RECORDS TO USE =>

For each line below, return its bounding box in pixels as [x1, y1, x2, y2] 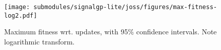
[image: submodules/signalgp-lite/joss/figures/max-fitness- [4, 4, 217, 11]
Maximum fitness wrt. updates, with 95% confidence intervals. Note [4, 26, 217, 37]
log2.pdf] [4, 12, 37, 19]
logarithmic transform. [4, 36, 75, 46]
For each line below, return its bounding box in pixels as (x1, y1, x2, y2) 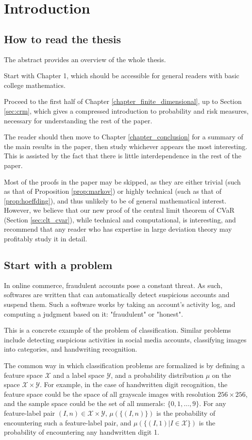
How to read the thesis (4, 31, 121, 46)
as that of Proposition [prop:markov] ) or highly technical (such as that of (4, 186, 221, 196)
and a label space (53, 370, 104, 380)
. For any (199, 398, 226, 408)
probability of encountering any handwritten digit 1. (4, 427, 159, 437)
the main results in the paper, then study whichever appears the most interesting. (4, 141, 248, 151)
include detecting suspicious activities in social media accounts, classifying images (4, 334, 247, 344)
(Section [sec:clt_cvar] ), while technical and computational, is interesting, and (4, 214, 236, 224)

==

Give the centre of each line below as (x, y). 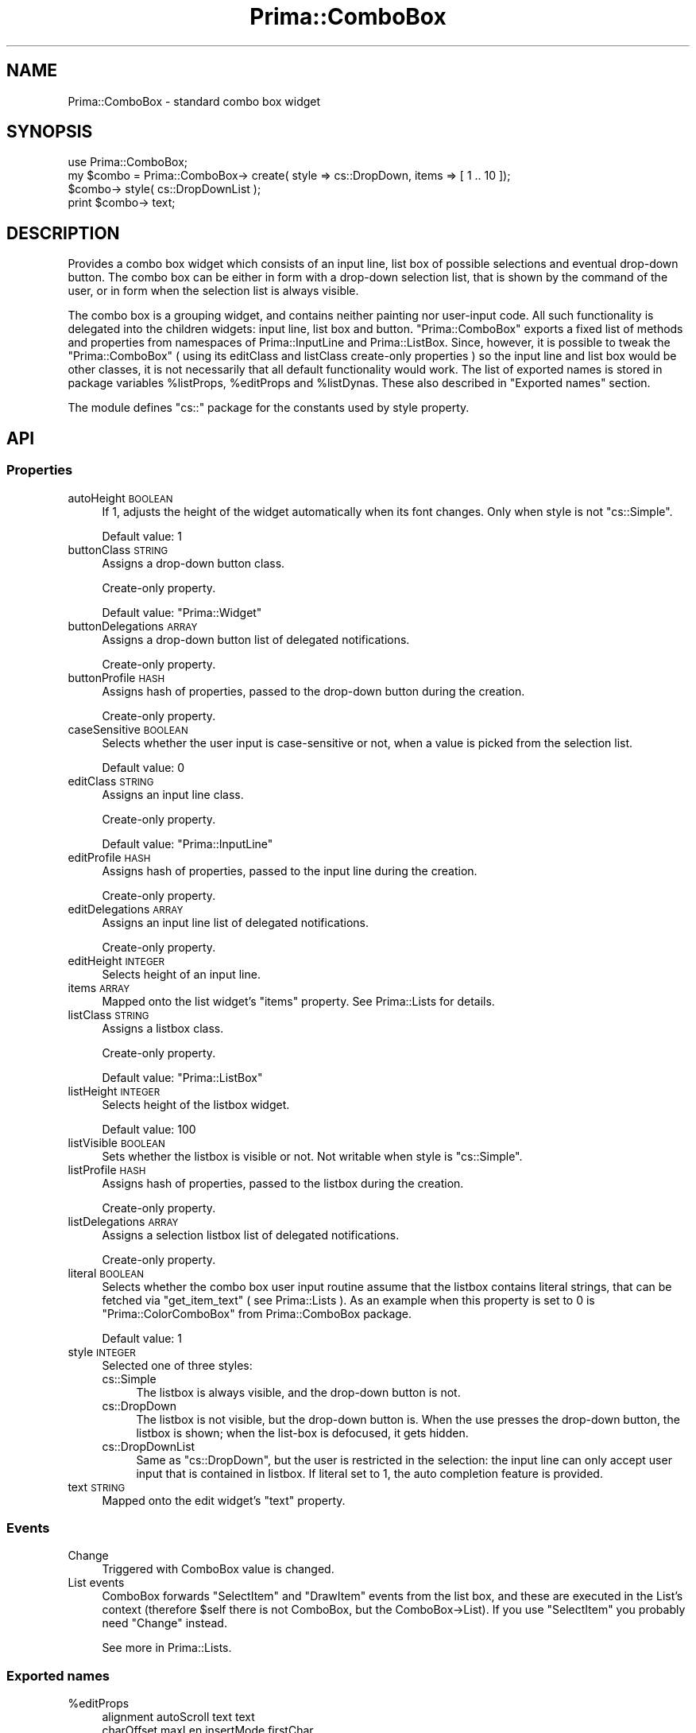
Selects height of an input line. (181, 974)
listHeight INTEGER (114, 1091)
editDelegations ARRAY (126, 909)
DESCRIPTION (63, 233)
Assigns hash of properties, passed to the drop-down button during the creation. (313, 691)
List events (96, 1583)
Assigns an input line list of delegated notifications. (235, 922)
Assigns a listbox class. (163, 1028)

INSTRUCTIONS FOR THE TASK => A bare number should be your reply: how many lines in the entries above include the word "Assigns".

YOUR RESPONSE => 3